THE RECORDS START

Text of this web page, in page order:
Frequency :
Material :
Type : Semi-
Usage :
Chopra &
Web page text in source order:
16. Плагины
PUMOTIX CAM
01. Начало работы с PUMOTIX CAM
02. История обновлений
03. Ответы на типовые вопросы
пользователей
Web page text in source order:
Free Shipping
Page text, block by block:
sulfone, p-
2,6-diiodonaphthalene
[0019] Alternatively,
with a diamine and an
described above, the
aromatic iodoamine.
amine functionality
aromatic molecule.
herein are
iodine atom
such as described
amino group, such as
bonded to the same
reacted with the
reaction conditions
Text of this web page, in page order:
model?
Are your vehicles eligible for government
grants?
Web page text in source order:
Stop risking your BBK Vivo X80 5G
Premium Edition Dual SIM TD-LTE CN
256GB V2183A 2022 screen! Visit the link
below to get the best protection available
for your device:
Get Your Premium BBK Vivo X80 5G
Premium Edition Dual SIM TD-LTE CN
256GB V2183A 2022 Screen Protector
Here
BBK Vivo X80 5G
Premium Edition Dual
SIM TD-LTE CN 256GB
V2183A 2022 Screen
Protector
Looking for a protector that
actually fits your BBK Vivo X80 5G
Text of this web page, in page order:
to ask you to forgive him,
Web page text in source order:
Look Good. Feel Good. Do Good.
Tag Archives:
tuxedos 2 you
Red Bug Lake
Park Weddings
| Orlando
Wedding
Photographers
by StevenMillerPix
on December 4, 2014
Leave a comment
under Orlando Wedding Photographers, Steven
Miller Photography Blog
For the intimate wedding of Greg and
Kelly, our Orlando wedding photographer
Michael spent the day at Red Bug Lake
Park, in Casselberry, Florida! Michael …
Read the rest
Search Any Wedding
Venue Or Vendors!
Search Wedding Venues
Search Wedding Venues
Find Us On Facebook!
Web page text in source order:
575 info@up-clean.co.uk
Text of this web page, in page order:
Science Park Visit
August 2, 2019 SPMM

THE RECORDS END

→ REQUIREMENT
An exact copy of the data is needed.

→ EXERCISE RESPONSE
Text of this web page, in page order:
Frequency :
Material :
Type : Semi-
Usage :
Chopra &
Web page text in source order:
16. Плагины
PUMOTIX CAM
01. Начало работы с PUMOTIX CAM
02. История обновлений
03. Ответы на типовые вопросы
пользователей
Web page text in source order:
Free Shipping
Page text, block by block:
sulfone, p-
2,6-diiodonaphthalene
[0019] Alternatively,
with a diamine and an
described above, the
aromatic iodoamine.
amine functionality
aromatic molecule.
herein are
iodine atom
such as described
amino group, such as
bonded to the same
reacted with the
reaction conditions
Text of this web page, in page order:
model?
Are your vehicles eligible for government
grants?
Web page text in source order:
Stop risking your BBK Vivo X80 5G
Premium Edition Dual SIM TD-LTE CN
256GB V2183A 2022 screen! Visit the link
below to get the best protection available
for your device:
Get Your Premium BBK Vivo X80 5G
Premium Edition Dual SIM TD-LTE CN
256GB V2183A 2022 Screen Protector
Here
BBK Vivo X80 5G
Premium Edition Dual
SIM TD-LTE CN 256GB
V2183A 2022 Screen
Protector
Looking for a protector that
actually fits your BBK Vivo X80 5G
Text of this web page, in page order:
to ask you to forgive him,
Web page text in source order:
Look Good. Feel Good. Do Good.
Tag Archives:
tuxedos 2 you
Red Bug Lake
Park Weddings
| Orlando
Wedding
Photographers
by StevenMillerPix
on December 4, 2014
Leave a comment
under Orlando Wedding Photographers, Steven
Miller Photography Blog
For the intimate wedding of Greg and
Kelly, our Orlando wedding photographer
Michael spent the day at Red Bug Lake
Park, in Casselberry, Florida! Michael …
Read the rest
Search Any Wedding
Venue Or Vendors!
Search Wedding Venues
Search Wedding Venues
Find Us On Facebook!
Web page text in source order:
575 info@up-clean.co.uk
Text of this web page, in page order:
Science Park Visit
August 2, 2019 SPMM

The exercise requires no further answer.